### [PROBLEM]
Except for images, print the whole listing verbatim.

### [RECORDS SUPPLIED]
..........

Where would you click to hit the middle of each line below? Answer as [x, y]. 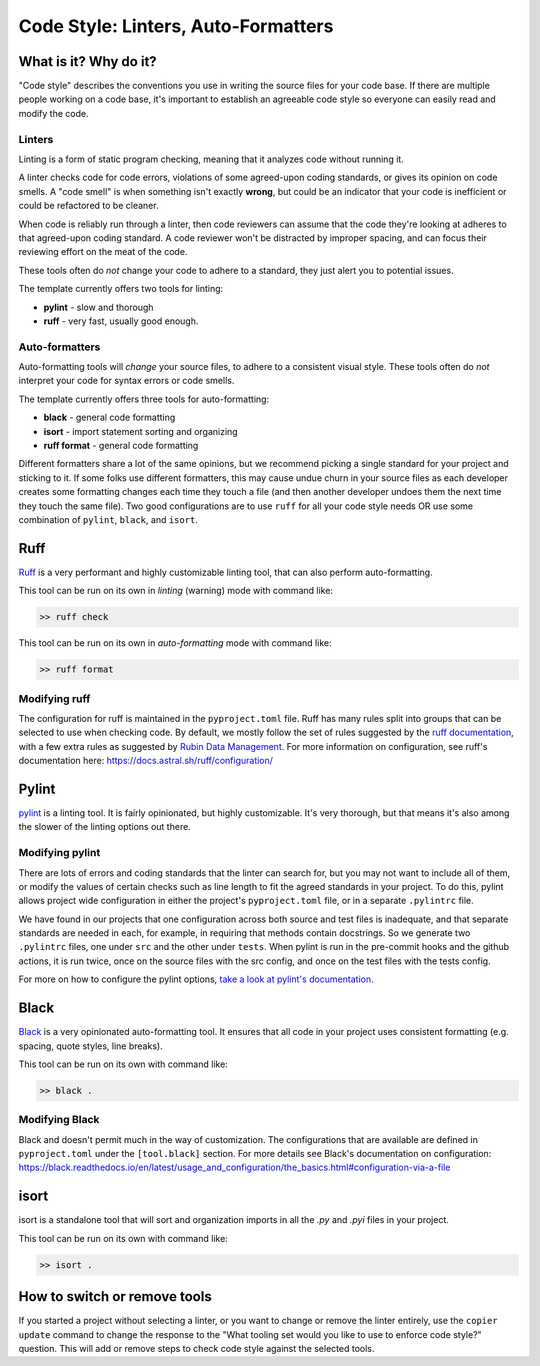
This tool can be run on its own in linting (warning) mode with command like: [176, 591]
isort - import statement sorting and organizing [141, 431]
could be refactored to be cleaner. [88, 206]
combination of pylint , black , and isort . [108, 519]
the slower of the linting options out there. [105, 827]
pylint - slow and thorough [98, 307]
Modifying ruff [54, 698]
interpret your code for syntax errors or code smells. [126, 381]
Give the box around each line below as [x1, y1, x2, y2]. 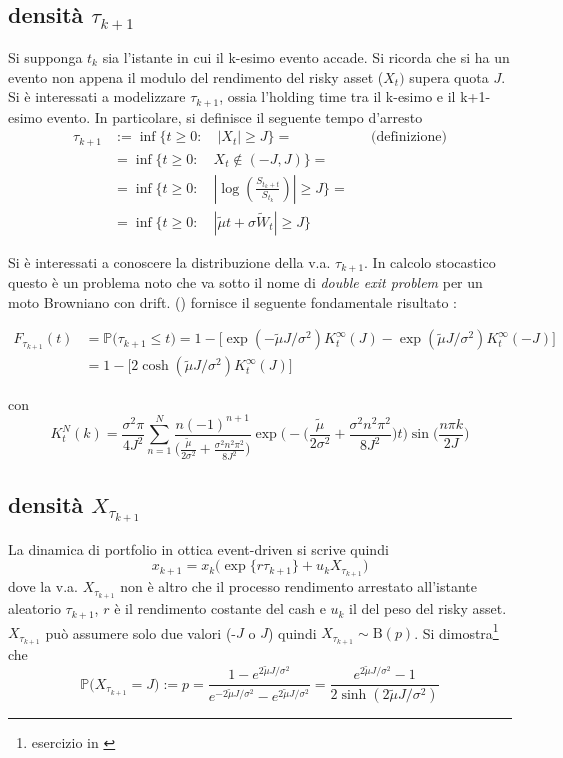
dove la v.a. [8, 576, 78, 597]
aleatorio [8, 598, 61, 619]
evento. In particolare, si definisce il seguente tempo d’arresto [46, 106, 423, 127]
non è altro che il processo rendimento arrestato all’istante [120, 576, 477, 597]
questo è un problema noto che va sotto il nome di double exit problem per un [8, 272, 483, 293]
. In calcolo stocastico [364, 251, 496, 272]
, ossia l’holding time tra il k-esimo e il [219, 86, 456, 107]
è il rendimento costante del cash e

..........

### [TASK OUTPUT]
Where would you click to hit the middle of each line below? Answer as [x, y]. 
This tool can be run on its own in linting (warning) mode with command like: [176, 591]
isort - import statement sorting and organizing [141, 431]
could be refactored to be cleaner. [88, 206]
combination of pylint , black , and isort . [108, 519]
the slower of the linting options out there. [105, 827]
pylint - slow and thorough [98, 307]
Modifying ruff [54, 698]
interpret your code for syntax errors or code smells. [126, 381]
Give the box around each line below as [x1, y1, x2, y2]. 
dove la v.a. [8, 576, 78, 597]
aleatorio [8, 598, 61, 619]
evento. In particolare, si definisce il seguente tempo d’arresto [46, 106, 423, 127]
non è altro che il processo rendimento arrestato all’istante [120, 576, 477, 597]
questo è un problema noto che va sotto il nome di double exit problem per un [8, 272, 483, 293]
. In calcolo stocastico [364, 251, 496, 272]
, ossia l’holding time tra il k-esimo e il [219, 86, 456, 107]
è il rendimento costante del cash e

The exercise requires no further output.